• _Try it_: Copy each line of the following material that has the string "celery".

─── Data provided ───

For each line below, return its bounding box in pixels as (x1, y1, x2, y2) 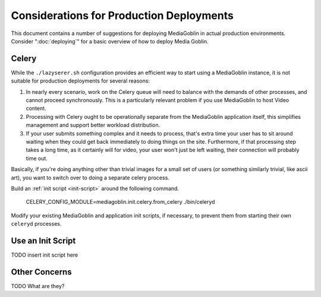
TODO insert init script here (11, 251, 78, 258)
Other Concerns (11, 267, 72, 277)
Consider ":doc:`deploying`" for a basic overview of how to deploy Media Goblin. (11, 37, 209, 45)
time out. (26, 154, 48, 162)
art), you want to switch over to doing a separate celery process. (11, 174, 169, 181)
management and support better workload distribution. (26, 122, 160, 129)
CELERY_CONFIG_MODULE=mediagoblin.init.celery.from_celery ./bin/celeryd (26, 198, 215, 206)
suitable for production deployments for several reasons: (11, 77, 150, 84)

───

• _Output of the exercise_:
art), you want to switch over to doing a separate celery process. (11, 174, 169, 181)
CELERY_CONFIG_MODULE=mediagoblin.init.celery.from_celery ./bin/celeryd (26, 198, 215, 206)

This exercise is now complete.